To find the derivative of the function \(G(x) = \frac{{1 - coshx}}{{1 + coshx}}\).

Short answer

The derivative of the function \(G(x) = \frac{{1 - \cosh x}}{{1 + \cosh x}}\) is \(\frac{{ - 2\sinh x}}{{{{(1 + \cosh x)}^2}}}\).

Step-by-step solution

Given function

The function is, \(G(x) = \frac{{1 - \cosh x}}{{1 + \cosh x}}\).

The Concept of derivative

The derivative of\(coshx\)is\(\frac{d}{{dx}}(coshx) = sinhx\).

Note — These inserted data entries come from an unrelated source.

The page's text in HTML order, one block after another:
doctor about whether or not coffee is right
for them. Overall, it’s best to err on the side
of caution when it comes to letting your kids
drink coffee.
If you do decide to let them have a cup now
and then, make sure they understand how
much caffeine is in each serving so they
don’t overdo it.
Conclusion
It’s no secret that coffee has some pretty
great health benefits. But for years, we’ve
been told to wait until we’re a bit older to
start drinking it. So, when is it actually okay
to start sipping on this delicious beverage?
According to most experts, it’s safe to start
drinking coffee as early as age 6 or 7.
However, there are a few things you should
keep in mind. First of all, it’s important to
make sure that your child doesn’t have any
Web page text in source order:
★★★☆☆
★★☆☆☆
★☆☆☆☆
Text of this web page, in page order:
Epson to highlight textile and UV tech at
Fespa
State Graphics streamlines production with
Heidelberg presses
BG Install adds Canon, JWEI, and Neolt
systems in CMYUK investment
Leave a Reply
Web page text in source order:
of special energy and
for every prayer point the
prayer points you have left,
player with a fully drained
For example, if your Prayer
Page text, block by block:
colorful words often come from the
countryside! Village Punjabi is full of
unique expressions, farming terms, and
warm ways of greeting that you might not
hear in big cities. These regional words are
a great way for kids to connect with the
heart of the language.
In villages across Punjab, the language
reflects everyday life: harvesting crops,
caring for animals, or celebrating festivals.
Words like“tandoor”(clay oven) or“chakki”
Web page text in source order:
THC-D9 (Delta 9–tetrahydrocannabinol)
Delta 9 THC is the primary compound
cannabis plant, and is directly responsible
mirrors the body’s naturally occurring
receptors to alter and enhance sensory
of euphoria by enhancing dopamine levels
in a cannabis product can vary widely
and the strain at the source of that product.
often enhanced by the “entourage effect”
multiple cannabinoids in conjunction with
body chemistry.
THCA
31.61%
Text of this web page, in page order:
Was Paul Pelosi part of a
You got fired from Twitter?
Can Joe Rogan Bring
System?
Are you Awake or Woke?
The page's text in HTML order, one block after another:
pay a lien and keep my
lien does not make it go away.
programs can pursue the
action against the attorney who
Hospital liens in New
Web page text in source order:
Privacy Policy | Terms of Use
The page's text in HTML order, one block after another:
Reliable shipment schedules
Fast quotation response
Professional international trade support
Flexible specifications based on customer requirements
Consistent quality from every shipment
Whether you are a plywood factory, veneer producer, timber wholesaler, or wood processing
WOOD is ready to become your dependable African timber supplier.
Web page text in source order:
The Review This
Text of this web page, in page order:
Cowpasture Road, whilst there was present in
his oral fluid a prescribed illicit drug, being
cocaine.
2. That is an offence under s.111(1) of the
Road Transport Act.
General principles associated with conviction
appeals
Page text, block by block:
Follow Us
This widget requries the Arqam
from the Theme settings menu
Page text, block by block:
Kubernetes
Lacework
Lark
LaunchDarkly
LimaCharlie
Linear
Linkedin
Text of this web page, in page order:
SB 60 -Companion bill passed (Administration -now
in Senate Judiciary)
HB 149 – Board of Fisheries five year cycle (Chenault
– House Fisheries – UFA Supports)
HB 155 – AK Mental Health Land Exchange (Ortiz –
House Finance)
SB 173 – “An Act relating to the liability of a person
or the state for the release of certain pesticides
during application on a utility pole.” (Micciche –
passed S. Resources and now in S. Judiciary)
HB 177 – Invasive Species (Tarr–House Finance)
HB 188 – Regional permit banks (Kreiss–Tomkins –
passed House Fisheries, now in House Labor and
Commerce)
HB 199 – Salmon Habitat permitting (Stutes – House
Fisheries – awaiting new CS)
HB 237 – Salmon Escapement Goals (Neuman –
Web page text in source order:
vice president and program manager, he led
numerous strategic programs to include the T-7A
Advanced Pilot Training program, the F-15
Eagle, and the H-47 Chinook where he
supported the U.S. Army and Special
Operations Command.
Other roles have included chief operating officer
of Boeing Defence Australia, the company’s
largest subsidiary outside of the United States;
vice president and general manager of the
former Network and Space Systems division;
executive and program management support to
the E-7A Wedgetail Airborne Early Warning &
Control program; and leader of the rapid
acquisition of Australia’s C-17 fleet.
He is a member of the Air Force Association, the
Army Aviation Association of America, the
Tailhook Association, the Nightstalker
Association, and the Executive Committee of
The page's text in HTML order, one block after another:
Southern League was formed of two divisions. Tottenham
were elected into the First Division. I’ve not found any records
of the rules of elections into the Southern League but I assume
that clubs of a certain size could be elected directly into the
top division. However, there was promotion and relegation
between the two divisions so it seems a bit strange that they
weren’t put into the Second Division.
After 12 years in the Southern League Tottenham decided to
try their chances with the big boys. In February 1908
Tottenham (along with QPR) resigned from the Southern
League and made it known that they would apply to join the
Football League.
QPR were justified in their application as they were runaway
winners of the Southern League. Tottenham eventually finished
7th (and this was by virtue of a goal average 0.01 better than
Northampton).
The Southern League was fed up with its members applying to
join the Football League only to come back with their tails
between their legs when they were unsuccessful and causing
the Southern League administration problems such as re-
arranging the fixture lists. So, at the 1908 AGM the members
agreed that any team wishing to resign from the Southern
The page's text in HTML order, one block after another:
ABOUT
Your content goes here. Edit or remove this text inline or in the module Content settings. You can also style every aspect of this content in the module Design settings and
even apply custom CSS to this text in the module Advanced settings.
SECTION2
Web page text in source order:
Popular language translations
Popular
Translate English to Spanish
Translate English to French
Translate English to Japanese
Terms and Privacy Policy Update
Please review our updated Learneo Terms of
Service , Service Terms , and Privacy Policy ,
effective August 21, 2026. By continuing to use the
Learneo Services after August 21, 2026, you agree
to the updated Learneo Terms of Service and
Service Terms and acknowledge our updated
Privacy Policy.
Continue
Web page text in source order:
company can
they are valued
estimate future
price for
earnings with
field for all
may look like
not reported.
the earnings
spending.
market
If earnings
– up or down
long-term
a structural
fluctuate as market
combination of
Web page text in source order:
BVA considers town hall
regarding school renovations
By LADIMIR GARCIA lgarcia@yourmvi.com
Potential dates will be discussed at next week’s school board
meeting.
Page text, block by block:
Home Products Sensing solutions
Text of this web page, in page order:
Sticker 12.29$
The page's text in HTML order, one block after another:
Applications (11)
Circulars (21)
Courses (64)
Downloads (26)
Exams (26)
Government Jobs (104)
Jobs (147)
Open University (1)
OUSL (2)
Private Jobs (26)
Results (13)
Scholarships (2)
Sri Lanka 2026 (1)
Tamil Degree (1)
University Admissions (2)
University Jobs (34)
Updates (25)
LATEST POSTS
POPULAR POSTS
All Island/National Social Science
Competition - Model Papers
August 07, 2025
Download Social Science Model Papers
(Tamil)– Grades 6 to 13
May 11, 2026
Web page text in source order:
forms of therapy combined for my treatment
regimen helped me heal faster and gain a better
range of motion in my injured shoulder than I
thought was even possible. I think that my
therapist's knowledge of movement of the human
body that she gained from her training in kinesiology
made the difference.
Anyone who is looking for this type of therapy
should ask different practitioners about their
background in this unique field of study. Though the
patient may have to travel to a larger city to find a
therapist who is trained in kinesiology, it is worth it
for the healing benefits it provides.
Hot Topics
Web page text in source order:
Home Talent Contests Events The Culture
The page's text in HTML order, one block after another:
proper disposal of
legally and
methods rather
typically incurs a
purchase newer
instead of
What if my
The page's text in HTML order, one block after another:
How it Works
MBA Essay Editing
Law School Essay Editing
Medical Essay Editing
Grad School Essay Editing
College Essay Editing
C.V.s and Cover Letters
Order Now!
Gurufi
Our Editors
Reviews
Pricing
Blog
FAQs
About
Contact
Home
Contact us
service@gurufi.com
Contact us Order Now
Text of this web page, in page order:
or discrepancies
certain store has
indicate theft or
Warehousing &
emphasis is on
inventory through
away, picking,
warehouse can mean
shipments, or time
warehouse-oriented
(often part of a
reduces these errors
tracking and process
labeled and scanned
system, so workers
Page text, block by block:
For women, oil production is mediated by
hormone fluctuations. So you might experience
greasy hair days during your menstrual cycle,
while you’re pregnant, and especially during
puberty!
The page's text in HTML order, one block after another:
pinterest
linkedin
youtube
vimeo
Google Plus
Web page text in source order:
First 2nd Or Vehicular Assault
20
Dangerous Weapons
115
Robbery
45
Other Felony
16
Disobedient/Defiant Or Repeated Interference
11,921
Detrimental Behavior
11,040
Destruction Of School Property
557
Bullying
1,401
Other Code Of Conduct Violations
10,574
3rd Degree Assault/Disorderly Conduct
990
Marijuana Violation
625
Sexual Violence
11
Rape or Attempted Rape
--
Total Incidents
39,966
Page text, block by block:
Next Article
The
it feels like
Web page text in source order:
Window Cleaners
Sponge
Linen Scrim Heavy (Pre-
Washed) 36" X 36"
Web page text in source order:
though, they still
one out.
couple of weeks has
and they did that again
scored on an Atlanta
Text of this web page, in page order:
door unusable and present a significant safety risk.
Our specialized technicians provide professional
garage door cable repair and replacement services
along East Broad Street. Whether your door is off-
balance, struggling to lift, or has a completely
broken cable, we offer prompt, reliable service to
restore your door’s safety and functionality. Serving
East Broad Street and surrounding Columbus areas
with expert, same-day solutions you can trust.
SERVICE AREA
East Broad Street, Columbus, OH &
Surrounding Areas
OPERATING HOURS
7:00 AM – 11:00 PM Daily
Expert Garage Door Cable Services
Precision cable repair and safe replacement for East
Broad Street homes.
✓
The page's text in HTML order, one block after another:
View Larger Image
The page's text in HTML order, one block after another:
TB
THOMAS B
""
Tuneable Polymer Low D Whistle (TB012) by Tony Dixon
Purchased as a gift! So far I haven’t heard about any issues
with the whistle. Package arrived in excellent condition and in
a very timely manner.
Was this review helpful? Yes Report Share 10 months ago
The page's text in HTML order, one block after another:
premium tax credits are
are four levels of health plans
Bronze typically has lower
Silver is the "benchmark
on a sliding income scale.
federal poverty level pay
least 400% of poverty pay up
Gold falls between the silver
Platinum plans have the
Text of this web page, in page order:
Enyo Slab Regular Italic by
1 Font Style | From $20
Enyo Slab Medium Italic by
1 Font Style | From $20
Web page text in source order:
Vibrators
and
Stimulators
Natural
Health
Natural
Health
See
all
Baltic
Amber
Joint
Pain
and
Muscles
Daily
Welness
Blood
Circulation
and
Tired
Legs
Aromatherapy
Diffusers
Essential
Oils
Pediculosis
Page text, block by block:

Evaluate the derivative of given function

Evaluate the derivative of \(G(x) = \frac{{1 - \cosh x}}{{1 + \cosh x}}\).

\(\begin{aligned}{c}{G^\prime }(x) &= {\left( {\frac{{1 - \cosh x}}{{1 + \cosh x}}} \right)^\prime }\\ &= \frac{{(1 + \cosh x){{(1 - \cosh x)}^\prime } - (1 - \cosh x){{(1 + \cosh x)}^\prime }}}{{{{(1 + \cosh x)}^2}}}\\ &= \frac{{(1 + \cosh x)( - \sinh x) - (1 - \cosh x)(\sinh x)}}{{{{(1 + \cosh x)}^2}}}\\ &= \frac{{ - \sinh x - \sinh x\cosh x - \sinh x + \sinh x\cosh x}}{{{{(1 + \cosh x)}^2}}}\end{aligned}\)

So, \( = \frac{{ - 2\sinh x}}{{{{(1 + \cosh x)}^2}}}\).

Therefore, the derivative of the function \(G(x) = \frac{{1 - \cosh x}}{{1 + \cosh x}}\) is \(\frac{{ - 2\sinh x}}{{{{(1 + \cosh x)}^2}}}\).